**Instructions for the task**
All entries must be repeated exactly; do not include the pictures.

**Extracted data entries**
=== Begin Enclosure ===

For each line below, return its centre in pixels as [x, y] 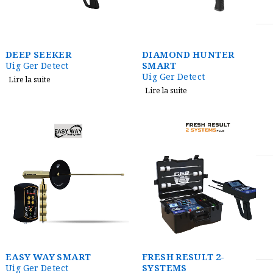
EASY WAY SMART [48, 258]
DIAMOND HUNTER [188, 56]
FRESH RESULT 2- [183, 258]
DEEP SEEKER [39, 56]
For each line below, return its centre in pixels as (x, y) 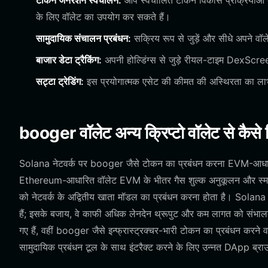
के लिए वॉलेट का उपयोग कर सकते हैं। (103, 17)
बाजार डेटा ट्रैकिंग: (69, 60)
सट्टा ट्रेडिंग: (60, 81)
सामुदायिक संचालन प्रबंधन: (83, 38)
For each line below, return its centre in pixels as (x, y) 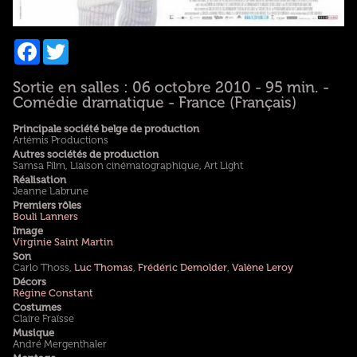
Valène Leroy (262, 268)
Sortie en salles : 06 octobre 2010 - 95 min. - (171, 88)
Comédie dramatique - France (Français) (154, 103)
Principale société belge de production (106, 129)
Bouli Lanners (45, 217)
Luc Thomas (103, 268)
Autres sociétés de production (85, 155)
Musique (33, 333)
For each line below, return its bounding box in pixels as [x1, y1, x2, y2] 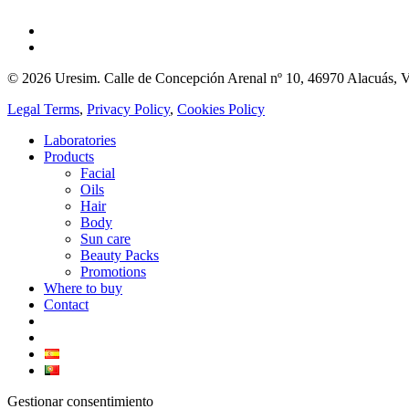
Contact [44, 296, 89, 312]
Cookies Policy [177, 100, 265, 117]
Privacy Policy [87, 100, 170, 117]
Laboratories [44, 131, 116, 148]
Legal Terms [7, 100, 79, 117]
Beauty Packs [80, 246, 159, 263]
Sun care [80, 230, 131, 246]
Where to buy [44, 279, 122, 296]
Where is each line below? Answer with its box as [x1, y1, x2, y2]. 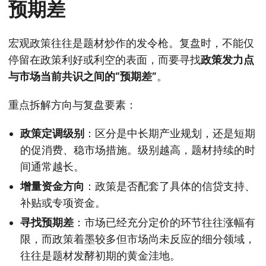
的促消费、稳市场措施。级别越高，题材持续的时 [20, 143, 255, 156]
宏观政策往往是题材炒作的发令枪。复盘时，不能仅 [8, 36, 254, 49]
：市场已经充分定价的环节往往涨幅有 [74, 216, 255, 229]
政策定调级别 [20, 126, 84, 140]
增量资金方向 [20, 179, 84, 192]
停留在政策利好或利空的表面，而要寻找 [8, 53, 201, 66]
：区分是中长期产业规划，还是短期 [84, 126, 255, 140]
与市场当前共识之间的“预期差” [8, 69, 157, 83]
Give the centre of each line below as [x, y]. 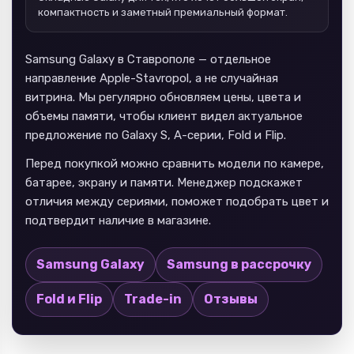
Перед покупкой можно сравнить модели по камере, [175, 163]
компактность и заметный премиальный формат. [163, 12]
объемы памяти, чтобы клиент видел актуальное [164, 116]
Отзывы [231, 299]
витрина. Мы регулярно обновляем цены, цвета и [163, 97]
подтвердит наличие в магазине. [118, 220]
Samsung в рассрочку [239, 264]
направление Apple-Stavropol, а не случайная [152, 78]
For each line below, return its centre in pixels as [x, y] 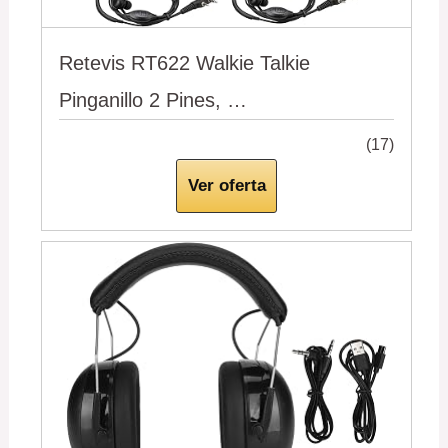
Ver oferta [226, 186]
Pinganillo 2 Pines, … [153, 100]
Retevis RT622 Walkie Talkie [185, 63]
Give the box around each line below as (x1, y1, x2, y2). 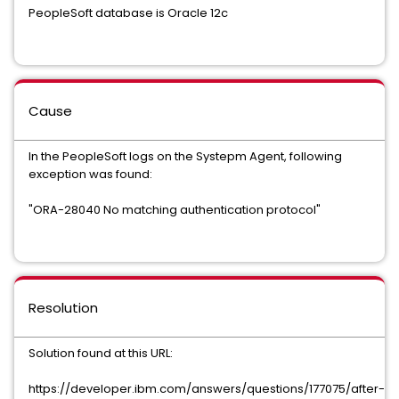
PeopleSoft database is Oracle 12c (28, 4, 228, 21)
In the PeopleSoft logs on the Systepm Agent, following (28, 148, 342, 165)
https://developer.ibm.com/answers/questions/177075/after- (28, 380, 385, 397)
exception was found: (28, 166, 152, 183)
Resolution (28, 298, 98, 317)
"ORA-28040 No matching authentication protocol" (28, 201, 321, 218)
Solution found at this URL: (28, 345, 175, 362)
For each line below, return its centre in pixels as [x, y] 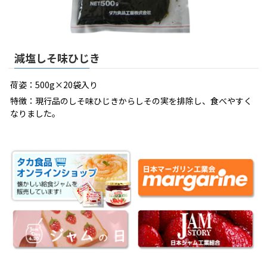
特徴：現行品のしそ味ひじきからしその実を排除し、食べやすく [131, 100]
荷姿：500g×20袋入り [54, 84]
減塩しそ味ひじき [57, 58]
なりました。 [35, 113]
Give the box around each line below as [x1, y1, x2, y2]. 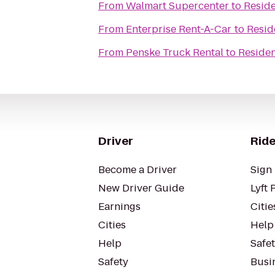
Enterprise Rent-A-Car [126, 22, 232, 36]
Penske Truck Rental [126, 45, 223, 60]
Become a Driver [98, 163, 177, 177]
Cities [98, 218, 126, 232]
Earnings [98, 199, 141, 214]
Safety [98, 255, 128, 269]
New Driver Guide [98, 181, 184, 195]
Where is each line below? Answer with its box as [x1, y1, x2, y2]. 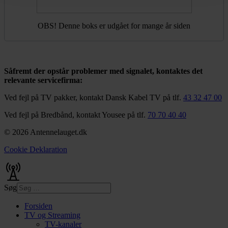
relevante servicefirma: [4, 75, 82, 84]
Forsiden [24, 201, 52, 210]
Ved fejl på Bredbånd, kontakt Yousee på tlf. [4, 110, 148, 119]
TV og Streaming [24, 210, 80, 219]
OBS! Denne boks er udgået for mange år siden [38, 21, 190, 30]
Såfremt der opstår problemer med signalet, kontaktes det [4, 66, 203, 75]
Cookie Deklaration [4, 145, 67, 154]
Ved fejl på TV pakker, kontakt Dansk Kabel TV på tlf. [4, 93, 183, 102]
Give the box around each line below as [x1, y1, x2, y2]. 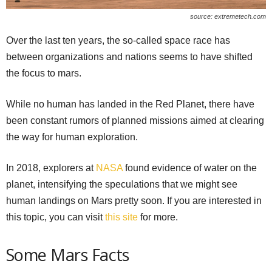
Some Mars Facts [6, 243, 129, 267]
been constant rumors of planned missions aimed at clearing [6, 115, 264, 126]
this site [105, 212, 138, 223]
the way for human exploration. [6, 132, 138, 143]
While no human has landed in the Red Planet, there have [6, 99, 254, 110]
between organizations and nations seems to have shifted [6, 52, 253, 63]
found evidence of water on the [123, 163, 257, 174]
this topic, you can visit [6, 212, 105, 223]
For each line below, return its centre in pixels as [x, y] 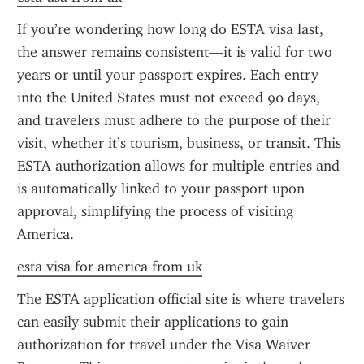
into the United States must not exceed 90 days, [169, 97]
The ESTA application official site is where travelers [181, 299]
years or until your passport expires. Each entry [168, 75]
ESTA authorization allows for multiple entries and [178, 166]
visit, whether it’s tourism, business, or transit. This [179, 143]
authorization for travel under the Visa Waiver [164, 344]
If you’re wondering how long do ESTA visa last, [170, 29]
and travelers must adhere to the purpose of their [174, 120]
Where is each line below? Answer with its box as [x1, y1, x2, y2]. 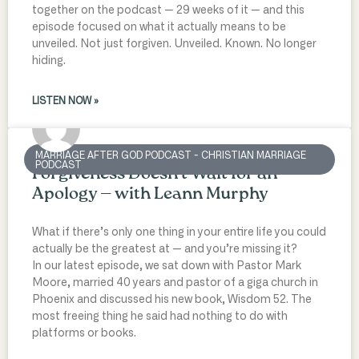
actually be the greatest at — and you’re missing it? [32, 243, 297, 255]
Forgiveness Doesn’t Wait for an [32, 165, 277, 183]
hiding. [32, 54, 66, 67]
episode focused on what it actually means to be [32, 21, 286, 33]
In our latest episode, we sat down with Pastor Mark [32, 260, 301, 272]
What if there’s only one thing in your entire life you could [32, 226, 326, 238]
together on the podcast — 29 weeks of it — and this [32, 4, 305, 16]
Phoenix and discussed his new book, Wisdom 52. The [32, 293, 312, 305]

=== End Enclosure ===

**Expected answer**
For each line below, return its centre in pixels as [x, y] 
EASY WAY SMART [48, 258]
DIAMOND HUNTER [188, 56]
FRESH RESULT 2- [183, 258]
DEEP SEEKER [39, 56]
For each line below, return its centre in pixels as (x, y) 
के लिए वॉलेट का उपयोग कर सकते हैं। (103, 17)
बाजार डेटा ट्रैकिंग: (69, 60)
सट्टा ट्रेडिंग: (60, 81)
सामुदायिक संचालन प्रबंधन: (83, 38)
For each line below, return its centre in pixels as (x, y) 
Valène Leroy (262, 268)
Sortie en salles : 06 octobre 2010 - 95 min. - (171, 88)
Comédie dramatique - France (Français) (154, 103)
Principale société belge de production (106, 129)
Bouli Lanners (45, 217)
Luc Thomas (103, 268)
Autres sociétés de production (85, 155)
Musique (33, 333)
For each line below, return its bounding box in pixels as [x1, y1, x2, y2] 
Contact [44, 296, 89, 312]
Cookies Policy [177, 100, 265, 117]
Privacy Policy [87, 100, 170, 117]
Laboratories [44, 131, 116, 148]
Legal Terms [7, 100, 79, 117]
Beauty Packs [80, 246, 159, 263]
Sun care [80, 230, 131, 246]
Where to buy [44, 279, 122, 296]
Where is each line below? Answer with its box as [x1, y1, x2, y2]. 
的促消费、稳市场措施。级别越高，题材持续的时 [20, 143, 255, 156]
宏观政策往往是题材炒作的发令枪。复盘时，不能仅 [8, 36, 254, 49]
：市场已经充分定价的环节往往涨幅有 [74, 216, 255, 229]
政策定调级别 [20, 126, 84, 140]
增量资金方向 [20, 179, 84, 192]
停留在政策利好或利空的表面，而要寻找 [8, 53, 201, 66]
：区分是中长期产业规划，还是短期 [84, 126, 255, 140]
与市场当前共识之间的“预期差” [8, 69, 157, 83]
Give the centre of each line below as [x, y]. 
Перед покупкой можно сравнить модели по камере, [175, 163]
компактность и заметный премиальный формат. [163, 12]
объемы памяти, чтобы клиент видел актуальное [164, 116]
Отзывы [231, 299]
витрина. Мы регулярно обновляем цены, цвета и [163, 97]
подтвердит наличие в магазине. [118, 220]
Samsung в рассрочку [239, 264]
направление Apple-Stavropol, а не случайная [152, 78]
For each line below, return its centre in pixels as [x, y] 
Ver oferta [226, 186]
Pinganillo 2 Pines, … [153, 100]
Retevis RT622 Walkie Talkie [185, 63]
Give the box around each line below as (x1, y1, x2, y2). 
PeopleSoft database is Oracle 12c (28, 4, 228, 21)
In the PeopleSoft logs on the Systepm Agent, following (28, 148, 342, 165)
https://developer.ibm.com/answers/questions/177075/after- (28, 380, 385, 397)
exception was found: (28, 166, 152, 183)
Resolution (28, 298, 98, 317)
"ORA-28040 No matching authentication protocol" (28, 201, 321, 218)
Solution found at this URL: (28, 345, 175, 362)
For each line below, return its centre in pixels as [x, y] 
特徴：現行品のしそ味ひじきからしその実を排除し、食べやすく [131, 100]
荷姿：500g×20袋入り [54, 84]
減塩しそ味ひじき [57, 58]
なりました。 [35, 113]
Give the box around each line below as [x1, y1, x2, y2]. 
Enterprise Rent-A-Car [126, 22, 232, 36]
Penske Truck Rental [126, 45, 223, 60]
Become a Driver [98, 163, 177, 177]
Cities [98, 218, 126, 232]
Earnings [98, 199, 141, 214]
Safety [98, 255, 128, 269]
New Driver Guide [98, 181, 184, 195]
Where is each line below? Answer with its box as [x1, y1, x2, y2]. 
relevante servicefirma: [4, 75, 82, 84]
Forsiden [24, 201, 52, 210]
Ved fejl på Bredbånd, kontakt Yousee på tlf. [4, 110, 148, 119]
TV og Streaming [24, 210, 80, 219]
OBS! Denne boks er udgået for mange år siden [38, 21, 190, 30]
Såfremt der opstår problemer med signalet, kontaktes det [4, 66, 203, 75]
Cookie Deklaration [4, 145, 67, 154]
Ved fejl på TV pakker, kontakt Dansk Kabel TV på tlf. [4, 93, 183, 102]
Give the box around each line below as [x1, y1, x2, y2]. 
Some Mars Facts [6, 243, 129, 267]
been constant rumors of planned missions aimed at clearing [6, 115, 264, 126]
this site [105, 212, 138, 223]
the way for human exploration. [6, 132, 138, 143]
While no human has landed in the Red Planet, there have [6, 99, 254, 110]
between organizations and nations seems to have shifted [6, 52, 253, 63]
found evidence of water on the [123, 163, 257, 174]
this topic, you can visit [6, 212, 105, 223]
For each line below, return its centre in pixels as [x, y] 
into the United States must not exceed 90 days, [169, 97]
The ESTA application official site is where travelers [181, 299]
years or until your passport expires. Each entry [168, 75]
ESTA authorization allows for multiple entries and [178, 166]
visit, whether it’s tourism, business, or transit. This [179, 143]
authorization for travel under the Visa Waiver [164, 344]
If you’re wondering how long do ESTA visa last, [170, 29]
and travelers must adhere to the purpose of their [174, 120]
Where is each line below? Answer with its box as [x1, y1, x2, y2]. 
actually be the greatest at — and you’re missing it? [32, 243, 297, 255]
Forgiveness Doesn’t Wait for an [32, 165, 277, 183]
hiding. [32, 54, 66, 67]
episode focused on what it actually means to be [32, 21, 286, 33]
In our latest episode, we sat down with Pastor Mark [32, 260, 301, 272]
What if there’s only one thing in your entire life you could [32, 226, 326, 238]
together on the podcast — 29 weeks of it — and this [32, 4, 305, 16]
Phoenix and discussed his new book, Wisdom 52. The [32, 293, 312, 305]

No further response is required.